Australian journalist Peter Greste will keep fighting to free his colleagues still jailed in Egypt, his family said yesterday, after he was released following more than 400 days in prison on charges of backing the Muslim Brotherhood.
Greste, an award-winning correspondent for al-Jazeera English television, flew to Cyprus with brother Michael after his release from Cairo’s Tora prison on Sunday, Egyptian officials said.
Greste was detained along with Canadian-Egyptian Mohamed Fahmy and Egyptian producer Baher Mohamed in December 2013 for allegedly aiding the blacklisted Brotherhood.
Their arrest sparked worldwide condemnation, with Washington and the UN leading calls for their release.
Fahmy’s relatives expect him to also be deported under a decree passed by Egyptian President Abdel-Fattah al-Sisi that allows for the transfer of foreigners on trial.
Canada said Greste’s release was “positive” and that it remained “very hopeful” that Fahmy would also be freed soon.
Greste’s family expressed their joy after speaking to him on the telephone and vowed his colleagues still behind bars would not be forgotten.
“He’s not going to forget his two other colleagues,” Peter’s brother Andrew said after the pair spoke on the telephone.
“He wanted me to pass on to everyone that he won’t give up the fight ... they are completely innocent as well,” Andrew Greste said. “There’s no doubt that his excitement is tempered and restrained and will be until those guys are free.”
His mother, Lois, told a news conference in their hometown of Brisbane: “I’m ecstatic.
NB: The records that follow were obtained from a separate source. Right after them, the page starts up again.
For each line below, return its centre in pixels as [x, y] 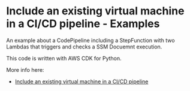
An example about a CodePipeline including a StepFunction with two [91, 40]
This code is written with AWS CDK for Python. [64, 58]
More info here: [25, 69]
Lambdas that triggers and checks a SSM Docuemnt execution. [84, 47]
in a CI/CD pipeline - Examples [83, 24]
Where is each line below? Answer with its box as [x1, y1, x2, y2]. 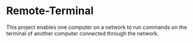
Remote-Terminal [6, 4, 94, 18]
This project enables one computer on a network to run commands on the [6, 24, 188, 31]
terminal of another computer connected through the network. [6, 29, 159, 37]
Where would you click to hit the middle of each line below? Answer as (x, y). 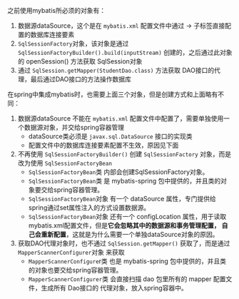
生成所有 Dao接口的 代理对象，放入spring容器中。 (114, 288)
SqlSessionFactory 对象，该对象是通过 (73, 44)
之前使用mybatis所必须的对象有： (56, 10)
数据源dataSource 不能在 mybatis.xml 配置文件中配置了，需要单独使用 (121, 118)
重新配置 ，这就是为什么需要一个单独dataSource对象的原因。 (130, 234)
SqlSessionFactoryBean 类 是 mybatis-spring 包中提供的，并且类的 (124, 181)
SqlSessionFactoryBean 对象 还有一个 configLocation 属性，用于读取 (127, 217)
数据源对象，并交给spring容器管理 (74, 127)
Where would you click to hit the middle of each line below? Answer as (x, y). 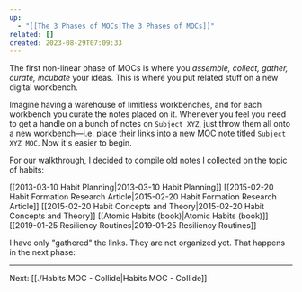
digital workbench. (44, 87)
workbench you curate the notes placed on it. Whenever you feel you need (148, 114)
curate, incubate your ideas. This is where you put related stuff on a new (144, 78)
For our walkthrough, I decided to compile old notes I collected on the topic (148, 160)
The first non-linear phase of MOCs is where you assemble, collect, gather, (149, 68)
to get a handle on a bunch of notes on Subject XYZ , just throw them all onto (150, 124)
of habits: (27, 170)
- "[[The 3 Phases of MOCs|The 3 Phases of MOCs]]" (116, 26)
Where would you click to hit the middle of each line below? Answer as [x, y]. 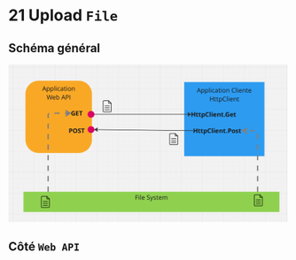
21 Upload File [63, 15]
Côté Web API [44, 247]
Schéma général [55, 48]
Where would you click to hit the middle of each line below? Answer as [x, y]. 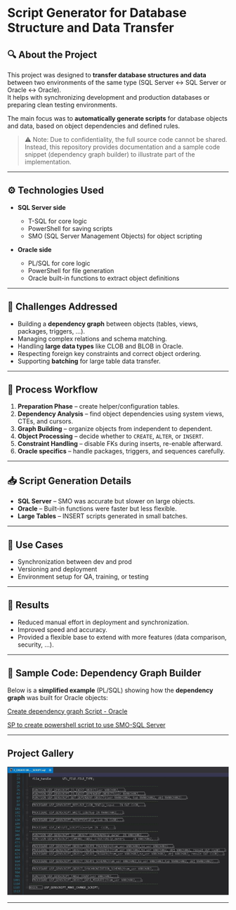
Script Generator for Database [97, 13]
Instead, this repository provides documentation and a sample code [122, 147]
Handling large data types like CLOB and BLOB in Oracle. [100, 346]
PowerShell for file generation [71, 270]
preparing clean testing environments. [63, 105]
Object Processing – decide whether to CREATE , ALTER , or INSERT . [110, 436]
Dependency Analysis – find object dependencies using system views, [121, 414]
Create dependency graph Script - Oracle [67, 711]
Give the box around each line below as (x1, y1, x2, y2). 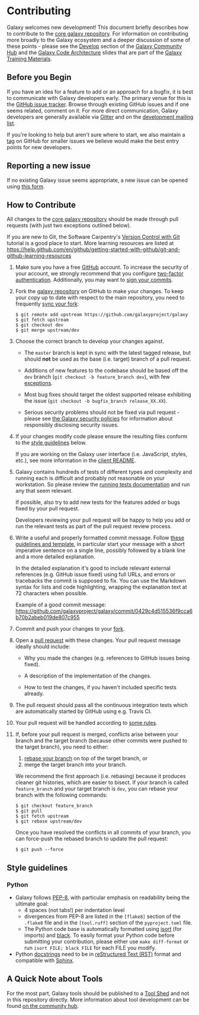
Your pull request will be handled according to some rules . (15, 720, 158, 727)
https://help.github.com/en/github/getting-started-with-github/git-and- (7, 246, 180, 253)
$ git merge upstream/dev (15, 327, 79, 333)
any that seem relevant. (15, 487, 73, 494)
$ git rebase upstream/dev (15, 818, 82, 824)
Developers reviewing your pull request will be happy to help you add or (15, 516, 191, 523)
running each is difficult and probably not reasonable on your (15, 475, 165, 482)
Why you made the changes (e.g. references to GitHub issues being (24, 654, 190, 661)
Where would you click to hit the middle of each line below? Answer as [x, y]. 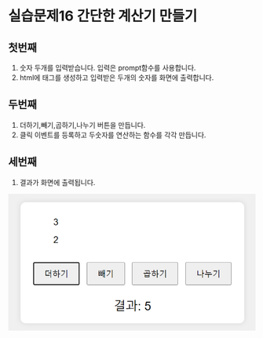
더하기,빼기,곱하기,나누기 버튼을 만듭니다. [82, 125]
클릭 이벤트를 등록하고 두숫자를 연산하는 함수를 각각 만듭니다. [113, 135]
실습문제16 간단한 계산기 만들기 [103, 16]
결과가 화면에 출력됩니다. [57, 182]
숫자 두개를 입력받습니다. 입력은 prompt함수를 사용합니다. [108, 68]
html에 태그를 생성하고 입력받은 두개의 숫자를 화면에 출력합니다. [117, 78]
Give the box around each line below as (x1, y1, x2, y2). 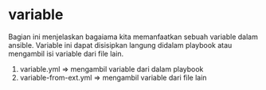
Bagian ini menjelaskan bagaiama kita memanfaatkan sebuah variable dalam (8, 32, 259, 41)
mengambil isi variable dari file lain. (8, 49, 124, 58)
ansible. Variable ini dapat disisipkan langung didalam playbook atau (8, 40, 233, 49)
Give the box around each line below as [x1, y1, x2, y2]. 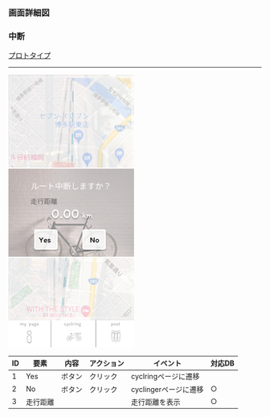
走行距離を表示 [131, 397, 181, 407]
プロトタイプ [8, 51, 51, 60]
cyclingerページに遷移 [131, 384, 204, 394]
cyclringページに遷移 [131, 372, 200, 382]
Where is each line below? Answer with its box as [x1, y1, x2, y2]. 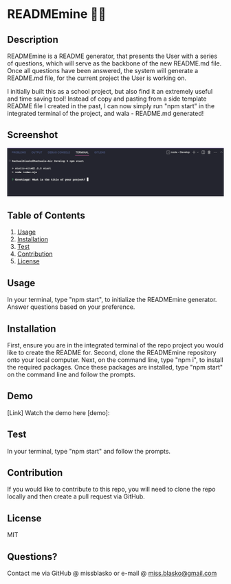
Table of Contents [7, 210, 86, 221]
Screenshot [7, 129, 58, 141]
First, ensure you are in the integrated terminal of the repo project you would [7, 341, 223, 349]
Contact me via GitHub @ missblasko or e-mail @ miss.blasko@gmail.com [7, 569, 217, 578]
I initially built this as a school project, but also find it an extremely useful [7, 88, 213, 95]
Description [7, 34, 58, 46]
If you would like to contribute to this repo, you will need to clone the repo [7, 485, 216, 494]
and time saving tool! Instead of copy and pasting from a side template [7, 94, 207, 103]

I just can’t say how happy I am about it.”
Greste was resting in Cyprus, and his father, Juris, said it was not clear when he would arrive home.
Qatar-based al-Jazeera also vowed to pursue the campaign to free the other two journalists.
“We will not rest until Baher and Mohamed also regain their freedom,” said Mostefa Souag, acting director general of al-Jazeera Media Network.
Amnesty International said Greste’s release should not overshadow the ongoing imprisonment of Fahmy and Mohamed.
“All three men are facing trumped up charges and were forced to endure a farcical trial marred by irregularities,” Amnesty’s Hassiba Hadj Sahraoui said.